Do I want Iran to have a nuke? Of course not. For one thing, lots of Iran’s neighbors would be more or less defenseless against a nuclear Iran. The effect on the balance of power in the Middle East would almost certainly be unfavorable. And yes, the probability of Iran violating the 11th commandment is marginally higher than the probability of, say, Israel doing likewise. Nobody wants Iran to go nuclear. But that’s not because Iran is a serious threat to US or Israeli security. It’s simply for classic balance of power considerations.

What’s in everyone’s best interest is for a ratcheting down of tensions. If Iran is less concerned about the international community planning its destruction, it will be more willing to slow or halt its development of the bomb. And if we offer that, in exchange for healthier diplomatic relations, we may be able to create a more stable political situation in the Middle East than would otherwise obtain.
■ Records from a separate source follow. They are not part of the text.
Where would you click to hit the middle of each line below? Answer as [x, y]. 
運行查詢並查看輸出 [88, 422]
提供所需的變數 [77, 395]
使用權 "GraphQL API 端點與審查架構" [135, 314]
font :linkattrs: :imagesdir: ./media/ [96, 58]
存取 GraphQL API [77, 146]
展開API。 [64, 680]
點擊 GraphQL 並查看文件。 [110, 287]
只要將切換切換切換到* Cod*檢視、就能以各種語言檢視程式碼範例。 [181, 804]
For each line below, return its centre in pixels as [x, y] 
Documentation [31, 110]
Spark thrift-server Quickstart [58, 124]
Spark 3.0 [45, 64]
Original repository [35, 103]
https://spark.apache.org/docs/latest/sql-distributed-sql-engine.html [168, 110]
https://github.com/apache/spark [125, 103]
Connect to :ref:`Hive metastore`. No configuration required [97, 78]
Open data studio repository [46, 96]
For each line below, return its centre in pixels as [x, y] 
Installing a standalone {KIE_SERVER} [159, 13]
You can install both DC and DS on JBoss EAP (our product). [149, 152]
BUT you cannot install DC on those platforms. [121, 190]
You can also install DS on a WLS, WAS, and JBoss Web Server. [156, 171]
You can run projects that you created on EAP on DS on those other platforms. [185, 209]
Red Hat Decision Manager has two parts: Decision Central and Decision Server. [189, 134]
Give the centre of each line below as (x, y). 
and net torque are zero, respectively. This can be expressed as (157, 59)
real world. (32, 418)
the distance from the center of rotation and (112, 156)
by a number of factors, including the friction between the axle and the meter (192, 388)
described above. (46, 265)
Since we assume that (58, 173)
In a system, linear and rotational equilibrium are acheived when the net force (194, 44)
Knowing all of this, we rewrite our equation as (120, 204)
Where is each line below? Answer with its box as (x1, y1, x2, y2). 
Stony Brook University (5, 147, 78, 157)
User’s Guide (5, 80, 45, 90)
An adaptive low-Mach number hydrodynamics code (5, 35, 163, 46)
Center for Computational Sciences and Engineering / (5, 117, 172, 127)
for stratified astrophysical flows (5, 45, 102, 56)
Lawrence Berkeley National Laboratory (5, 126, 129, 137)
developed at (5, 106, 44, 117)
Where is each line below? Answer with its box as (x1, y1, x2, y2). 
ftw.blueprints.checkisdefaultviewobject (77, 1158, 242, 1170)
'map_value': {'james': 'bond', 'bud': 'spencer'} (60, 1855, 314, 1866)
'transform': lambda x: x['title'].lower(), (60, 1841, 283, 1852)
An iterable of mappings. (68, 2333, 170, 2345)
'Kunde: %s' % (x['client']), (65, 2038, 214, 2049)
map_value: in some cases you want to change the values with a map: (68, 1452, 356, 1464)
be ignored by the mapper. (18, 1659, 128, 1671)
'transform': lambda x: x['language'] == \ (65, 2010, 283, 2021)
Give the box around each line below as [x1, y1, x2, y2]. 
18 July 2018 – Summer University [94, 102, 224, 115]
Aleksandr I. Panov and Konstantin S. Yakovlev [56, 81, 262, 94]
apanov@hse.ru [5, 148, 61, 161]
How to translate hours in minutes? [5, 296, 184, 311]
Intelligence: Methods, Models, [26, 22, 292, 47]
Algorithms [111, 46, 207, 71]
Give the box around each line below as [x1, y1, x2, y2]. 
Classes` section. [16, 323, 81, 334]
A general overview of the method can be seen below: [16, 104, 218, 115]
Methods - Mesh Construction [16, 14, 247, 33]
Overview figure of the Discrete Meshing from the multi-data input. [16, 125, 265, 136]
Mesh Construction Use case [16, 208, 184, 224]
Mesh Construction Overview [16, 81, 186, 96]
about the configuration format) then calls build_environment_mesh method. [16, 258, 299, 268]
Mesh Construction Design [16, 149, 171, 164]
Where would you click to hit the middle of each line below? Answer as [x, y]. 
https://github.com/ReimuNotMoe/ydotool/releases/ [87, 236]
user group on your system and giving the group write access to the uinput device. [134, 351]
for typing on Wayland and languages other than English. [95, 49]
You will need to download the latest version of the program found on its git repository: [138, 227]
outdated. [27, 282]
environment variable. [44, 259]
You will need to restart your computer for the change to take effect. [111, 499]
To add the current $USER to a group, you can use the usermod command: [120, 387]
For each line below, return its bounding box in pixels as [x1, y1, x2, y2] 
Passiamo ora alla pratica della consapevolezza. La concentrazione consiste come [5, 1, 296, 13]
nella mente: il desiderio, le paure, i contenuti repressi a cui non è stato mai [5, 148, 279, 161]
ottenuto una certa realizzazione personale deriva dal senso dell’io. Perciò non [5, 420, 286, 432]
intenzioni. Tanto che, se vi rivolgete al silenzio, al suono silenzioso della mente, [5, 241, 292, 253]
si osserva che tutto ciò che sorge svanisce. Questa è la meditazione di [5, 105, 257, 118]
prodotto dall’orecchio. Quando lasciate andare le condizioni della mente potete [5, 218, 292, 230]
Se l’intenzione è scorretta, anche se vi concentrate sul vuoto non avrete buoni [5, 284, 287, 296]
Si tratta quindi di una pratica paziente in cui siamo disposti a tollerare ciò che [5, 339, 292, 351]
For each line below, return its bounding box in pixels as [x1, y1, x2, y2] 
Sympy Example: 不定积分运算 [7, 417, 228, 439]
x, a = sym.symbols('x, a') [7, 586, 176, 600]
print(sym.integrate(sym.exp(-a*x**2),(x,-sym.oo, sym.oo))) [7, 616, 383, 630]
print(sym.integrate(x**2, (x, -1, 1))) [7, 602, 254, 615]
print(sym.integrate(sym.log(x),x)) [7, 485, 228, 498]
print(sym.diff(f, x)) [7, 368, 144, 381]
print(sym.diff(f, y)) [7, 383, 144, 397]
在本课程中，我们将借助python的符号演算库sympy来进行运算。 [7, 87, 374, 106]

So, why aren’t we doing that? Well, recall the 11th commandment. Once Iran has the bomb, we will no longer have the option of shaping their internal political situation (witness nuclear Pakistan, a fanatical government if there ever was one, who almost certainly hid bin Laden, but whom we don’t give orders to). If we don’t take out the ayatollahs while we have the chance, Iran is, for the foreseeable future, beyond our sphere of significant influence. But why do we care so much about influencing Iran? We obviously don’t care much about influencing Syria at the moment (actions speak louder than words). The answer, not obvious to only the most deliberately obtuse, is that Iran has lots of oil. Our goal is not to steal their oil, or to secure it at a discount. Our goal–indeed, the Western world’s goal, is to stabilize oil production and flows in international markets so as to minimize oil shocks to Western economies (the oil shocks of the late 2000s drove up headline inflation, triggering tighter monetary policy, triggering the worst recession since the Great Depression). Sure, we care about human rights, etc., too. But the reason we seem really eager to bomb some countries (Libya, Iran), and not others (Syria), is because access to a very important commodity is at stake. No conspiracy, no hegemony, just good old fashioned pursuit of strategic interests.

Let’s, then, not sign off on another war without our eyes open to what’s really at stake, and what our government’s true motivations are.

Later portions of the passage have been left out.